---------- Data records ----------

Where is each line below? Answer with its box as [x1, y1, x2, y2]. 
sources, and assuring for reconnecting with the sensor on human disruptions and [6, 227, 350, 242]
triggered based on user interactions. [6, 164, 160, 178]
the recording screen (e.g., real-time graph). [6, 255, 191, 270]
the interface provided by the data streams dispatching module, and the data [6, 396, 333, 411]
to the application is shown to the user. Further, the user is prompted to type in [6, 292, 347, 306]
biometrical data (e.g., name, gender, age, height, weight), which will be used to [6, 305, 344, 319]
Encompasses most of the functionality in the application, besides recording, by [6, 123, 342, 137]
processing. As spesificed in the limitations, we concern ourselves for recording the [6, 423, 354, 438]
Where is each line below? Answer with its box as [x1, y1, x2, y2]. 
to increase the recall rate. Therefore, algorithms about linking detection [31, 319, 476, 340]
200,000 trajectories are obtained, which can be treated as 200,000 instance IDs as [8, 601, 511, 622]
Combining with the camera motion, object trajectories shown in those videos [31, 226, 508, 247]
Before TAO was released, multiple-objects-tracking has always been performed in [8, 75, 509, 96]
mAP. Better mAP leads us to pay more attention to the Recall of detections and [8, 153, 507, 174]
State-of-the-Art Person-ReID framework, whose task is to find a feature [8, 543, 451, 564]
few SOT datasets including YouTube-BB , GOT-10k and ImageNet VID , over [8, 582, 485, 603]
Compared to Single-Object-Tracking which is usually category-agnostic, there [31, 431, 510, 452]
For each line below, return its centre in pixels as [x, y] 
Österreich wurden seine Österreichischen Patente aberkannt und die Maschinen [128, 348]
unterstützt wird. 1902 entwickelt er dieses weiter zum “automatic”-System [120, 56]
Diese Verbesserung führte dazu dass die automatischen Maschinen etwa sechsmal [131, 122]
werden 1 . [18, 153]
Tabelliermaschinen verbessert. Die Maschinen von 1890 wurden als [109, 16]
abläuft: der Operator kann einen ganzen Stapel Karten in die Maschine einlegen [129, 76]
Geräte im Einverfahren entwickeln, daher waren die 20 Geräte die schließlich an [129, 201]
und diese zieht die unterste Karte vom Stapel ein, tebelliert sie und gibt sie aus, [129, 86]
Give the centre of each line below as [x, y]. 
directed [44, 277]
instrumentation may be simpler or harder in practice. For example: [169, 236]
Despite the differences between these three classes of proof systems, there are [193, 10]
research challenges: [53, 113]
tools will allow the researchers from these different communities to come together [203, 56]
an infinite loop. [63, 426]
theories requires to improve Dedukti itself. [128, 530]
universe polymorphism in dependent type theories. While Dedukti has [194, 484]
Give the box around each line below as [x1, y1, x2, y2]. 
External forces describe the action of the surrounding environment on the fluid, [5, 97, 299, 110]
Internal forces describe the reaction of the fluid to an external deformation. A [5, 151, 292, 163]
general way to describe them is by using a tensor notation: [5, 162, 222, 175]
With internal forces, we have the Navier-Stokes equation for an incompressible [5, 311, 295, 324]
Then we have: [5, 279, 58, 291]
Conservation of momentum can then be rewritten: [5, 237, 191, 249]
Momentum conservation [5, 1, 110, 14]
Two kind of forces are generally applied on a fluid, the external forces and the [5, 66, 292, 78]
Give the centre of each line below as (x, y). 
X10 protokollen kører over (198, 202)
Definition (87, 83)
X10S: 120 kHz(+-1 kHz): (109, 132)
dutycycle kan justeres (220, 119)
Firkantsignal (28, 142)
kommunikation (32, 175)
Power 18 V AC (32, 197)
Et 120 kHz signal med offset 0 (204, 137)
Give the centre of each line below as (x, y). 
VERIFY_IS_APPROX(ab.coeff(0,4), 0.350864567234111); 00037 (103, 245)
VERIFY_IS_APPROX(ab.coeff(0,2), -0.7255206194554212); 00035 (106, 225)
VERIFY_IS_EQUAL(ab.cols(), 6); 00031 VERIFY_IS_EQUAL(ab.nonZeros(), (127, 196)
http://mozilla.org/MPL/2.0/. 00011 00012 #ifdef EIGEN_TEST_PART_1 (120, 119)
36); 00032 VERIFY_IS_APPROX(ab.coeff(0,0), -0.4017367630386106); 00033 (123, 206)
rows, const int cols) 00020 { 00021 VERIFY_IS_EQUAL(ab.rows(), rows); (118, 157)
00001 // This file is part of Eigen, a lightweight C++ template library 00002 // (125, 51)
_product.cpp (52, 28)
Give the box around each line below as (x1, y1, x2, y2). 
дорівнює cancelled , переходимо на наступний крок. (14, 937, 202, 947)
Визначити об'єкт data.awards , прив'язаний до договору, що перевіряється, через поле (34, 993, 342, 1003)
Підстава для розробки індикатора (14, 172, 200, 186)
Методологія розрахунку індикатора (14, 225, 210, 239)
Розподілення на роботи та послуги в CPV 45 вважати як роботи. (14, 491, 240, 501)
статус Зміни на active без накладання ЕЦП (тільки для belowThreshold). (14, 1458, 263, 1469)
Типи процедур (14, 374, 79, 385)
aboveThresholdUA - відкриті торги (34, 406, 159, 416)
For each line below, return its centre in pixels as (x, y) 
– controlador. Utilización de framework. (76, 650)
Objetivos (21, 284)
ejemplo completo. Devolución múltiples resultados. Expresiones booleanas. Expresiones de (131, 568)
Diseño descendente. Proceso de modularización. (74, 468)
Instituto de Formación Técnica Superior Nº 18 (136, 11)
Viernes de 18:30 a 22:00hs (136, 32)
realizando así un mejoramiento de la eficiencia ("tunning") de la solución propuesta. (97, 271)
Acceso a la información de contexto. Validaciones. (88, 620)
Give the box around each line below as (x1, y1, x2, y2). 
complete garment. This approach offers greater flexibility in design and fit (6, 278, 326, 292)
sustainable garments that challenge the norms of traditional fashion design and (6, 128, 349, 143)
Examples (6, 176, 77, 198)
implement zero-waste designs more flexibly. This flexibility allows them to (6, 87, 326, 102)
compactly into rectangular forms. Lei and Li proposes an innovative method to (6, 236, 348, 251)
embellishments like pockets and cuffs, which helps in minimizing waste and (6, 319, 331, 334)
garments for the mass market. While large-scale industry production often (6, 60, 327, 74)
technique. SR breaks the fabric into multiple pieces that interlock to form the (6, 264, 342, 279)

----------

_Task prompt:_
Take the lines above from the one containing "mAP. Better mAP" to the one containing "External forces describe" and retype them exactly, both ends included, with nothing added.

_Your response:_
mAP. Better mAP leads us to pay more attention to the Recall of detections and [8, 153, 507, 174]
State-of-the-Art Person-ReID framework, whose task is to find a feature [8, 543, 451, 564]
few SOT datasets including YouTube-BB , GOT-10k and ImageNet VID , over [8, 582, 485, 603]
Compared to Single-Object-Tracking which is usually category-agnostic, there [31, 431, 510, 452]
For each line below, return its centre in pixels as [x, y] 
Österreich wurden seine Österreichischen Patente aberkannt und die Maschinen [128, 348]
unterstützt wird. 1902 entwickelt er dieses weiter zum “automatic”-System [120, 56]
Diese Verbesserung führte dazu dass die automatischen Maschinen etwa sechsmal [131, 122]
werden 1 . [18, 153]
Tabelliermaschinen verbessert. Die Maschinen von 1890 wurden als [109, 16]
abläuft: der Operator kann einen ganzen Stapel Karten in die Maschine einlegen [129, 76]
Geräte im Einverfahren entwickeln, daher waren die 20 Geräte die schließlich an [129, 201]
und diese zieht die unterste Karte vom Stapel ein, tebelliert sie und gibt sie aus, [129, 86]
Give the centre of each line below as [x, y]. 
directed [44, 277]
instrumentation may be simpler or harder in practice. For example: [169, 236]
Despite the differences between these three classes of proof systems, there are [193, 10]
research challenges: [53, 113]
tools will allow the researchers from these different communities to come together [203, 56]
an infinite loop. [63, 426]
theories requires to improve Dedukti itself. [128, 530]
universe polymorphism in dependent type theories. While Dedukti has [194, 484]
Give the box around each line below as [x1, y1, x2, y2]. 
External forces describe the action of the surrounding environment on the fluid, [5, 97, 299, 110]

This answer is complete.